## Your task
Every line of the data below should be repeated exactly, and no picture should be copied.
......
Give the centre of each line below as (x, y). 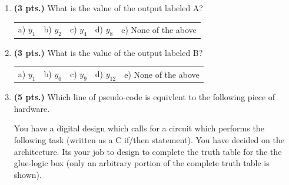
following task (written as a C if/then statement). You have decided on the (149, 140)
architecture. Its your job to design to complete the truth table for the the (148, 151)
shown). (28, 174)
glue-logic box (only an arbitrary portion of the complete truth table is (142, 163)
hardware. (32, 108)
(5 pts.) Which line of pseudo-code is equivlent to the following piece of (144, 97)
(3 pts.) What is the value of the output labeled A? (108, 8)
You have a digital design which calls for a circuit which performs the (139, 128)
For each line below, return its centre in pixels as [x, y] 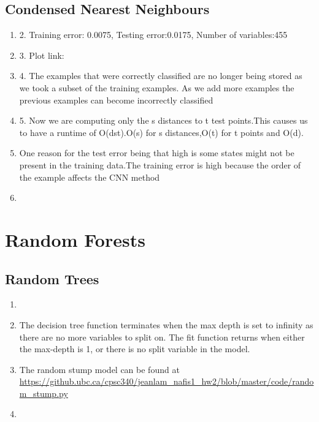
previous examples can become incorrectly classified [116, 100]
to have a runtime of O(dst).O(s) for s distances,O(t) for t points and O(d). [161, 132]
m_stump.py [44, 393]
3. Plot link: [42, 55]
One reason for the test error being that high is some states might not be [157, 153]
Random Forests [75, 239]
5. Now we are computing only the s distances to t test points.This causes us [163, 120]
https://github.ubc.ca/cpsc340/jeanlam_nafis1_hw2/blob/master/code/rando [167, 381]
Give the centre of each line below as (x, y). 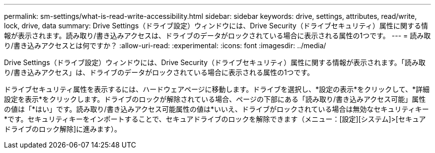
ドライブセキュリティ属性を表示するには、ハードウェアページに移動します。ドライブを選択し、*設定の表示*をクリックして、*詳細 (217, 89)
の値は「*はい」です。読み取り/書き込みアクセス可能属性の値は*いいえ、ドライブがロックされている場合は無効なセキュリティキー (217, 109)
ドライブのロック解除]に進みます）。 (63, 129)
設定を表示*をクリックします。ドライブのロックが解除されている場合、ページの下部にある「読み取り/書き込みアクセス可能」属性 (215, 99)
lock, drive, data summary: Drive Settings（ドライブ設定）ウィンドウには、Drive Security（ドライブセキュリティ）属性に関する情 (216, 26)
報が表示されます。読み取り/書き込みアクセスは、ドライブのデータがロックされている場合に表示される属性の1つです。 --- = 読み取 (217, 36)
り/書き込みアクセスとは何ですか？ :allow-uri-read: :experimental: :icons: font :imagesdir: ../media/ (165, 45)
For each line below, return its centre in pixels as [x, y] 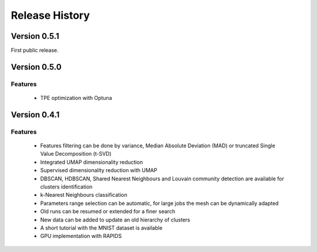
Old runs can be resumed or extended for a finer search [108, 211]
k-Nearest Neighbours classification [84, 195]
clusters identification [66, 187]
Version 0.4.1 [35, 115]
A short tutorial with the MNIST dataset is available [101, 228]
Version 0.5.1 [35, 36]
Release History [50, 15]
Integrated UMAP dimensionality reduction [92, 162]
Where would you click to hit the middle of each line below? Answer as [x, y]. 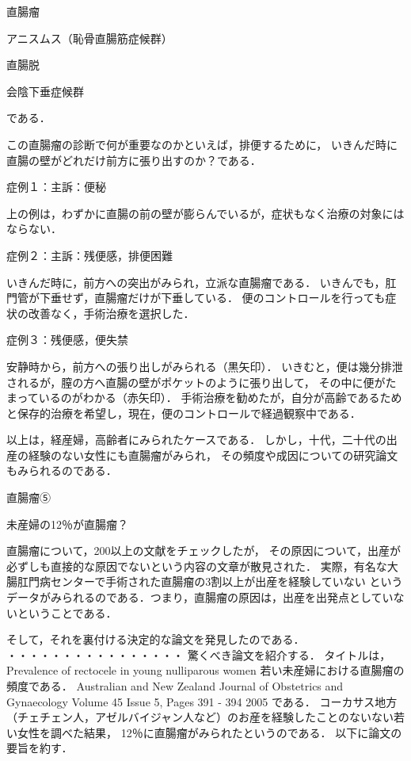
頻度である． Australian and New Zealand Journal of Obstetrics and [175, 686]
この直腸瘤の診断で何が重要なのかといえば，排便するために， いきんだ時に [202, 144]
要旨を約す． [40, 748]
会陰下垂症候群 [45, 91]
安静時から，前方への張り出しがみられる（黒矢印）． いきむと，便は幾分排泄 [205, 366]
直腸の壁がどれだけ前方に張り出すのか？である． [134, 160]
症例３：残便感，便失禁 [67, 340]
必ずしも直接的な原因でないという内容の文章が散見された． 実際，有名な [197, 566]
......
## Output for this task
Give the centre of each line below as (x, y). 
following task (written as a C if/then statement). You have decided on the (149, 140)
architecture. Its your job to design to complete the truth table for the the (148, 151)
shown). (28, 174)
glue-logic box (only an arbitrary portion of the complete truth table is (142, 163)
hardware. (32, 108)
(5 pts.) Which line of pseudo-code is equivlent to the following piece of (144, 97)
(3 pts.) What is the value of the output labeled A? (108, 8)
You have a digital design which calls for a circuit which performs the (139, 128)
For each line below, return its centre in pixels as [x, y] 
previous examples can become incorrectly classified [116, 100]
to have a runtime of O(dst).O(s) for s distances,O(t) for t points and O(d). [161, 132]
m_stump.py [44, 393]
3. Plot link: [42, 55]
One reason for the test error being that high is some states might not be [157, 153]
Random Forests [75, 239]
5. Now we are computing only the s distances to t test points.This causes us [163, 120]
https://github.ubc.ca/cpsc340/jeanlam_nafis1_hw2/blob/master/code/rando [167, 381]
Give the centre of each line below as (x, y). 
ドライブセキュリティ属性を表示するには、ハードウェアページに移動します。ドライブを選択し、*設定の表示*をクリックして、*詳細 (217, 89)
の値は「*はい」です。読み取り/書き込みアクセス可能属性の値は*いいえ、ドライブがロックされている場合は無効なセキュリティキー (217, 109)
ドライブのロック解除]に進みます）。 (63, 129)
設定を表示*をクリックします。ドライブのロックが解除されている場合、ページの下部にある「読み取り/書き込みアクセス可能」属性 (215, 99)
lock, drive, data summary: Drive Settings（ドライブ設定）ウィンドウには、Drive Security（ドライブセキュリティ）属性に関する情 (216, 26)
報が表示されます。読み取り/書き込みアクセスは、ドライブのデータがロックされている場合に表示される属性の1つです。 --- = 読み取 (217, 36)
り/書き込みアクセスとは何ですか？ :allow-uri-read: :experimental: :icons: font :imagesdir: ../media/ (165, 45)
For each line below, return its centre in pixels as [x, y] 
Old runs can be resumed or extended for a finer search [108, 211]
k-Nearest Neighbours classification [84, 195]
clusters identification [66, 187]
Version 0.4.1 [35, 115]
A short tutorial with the MNIST dataset is available [101, 228]
Version 0.5.1 [35, 36]
Release History [50, 15]
Integrated UMAP dimensionality reduction [92, 162]
Where would you click to hit the middle of each line below? Answer as [x, y]. 
頻度である． Australian and New Zealand Journal of Obstetrics and [175, 686]
この直腸瘤の診断で何が重要なのかといえば，排便するために， いきんだ時に [202, 144]
要旨を約す． [40, 748]
会陰下垂症候群 [45, 91]
安静時から，前方への張り出しがみられる（黒矢印）． いきむと，便は幾分排泄 [205, 366]
直腸の壁がどれだけ前方に張り出すのか？である． [134, 160]
症例３：残便感，便失禁 [67, 340]
必ずしも直接的な原因でないという内容の文章が散見された． 実際，有名な [197, 566]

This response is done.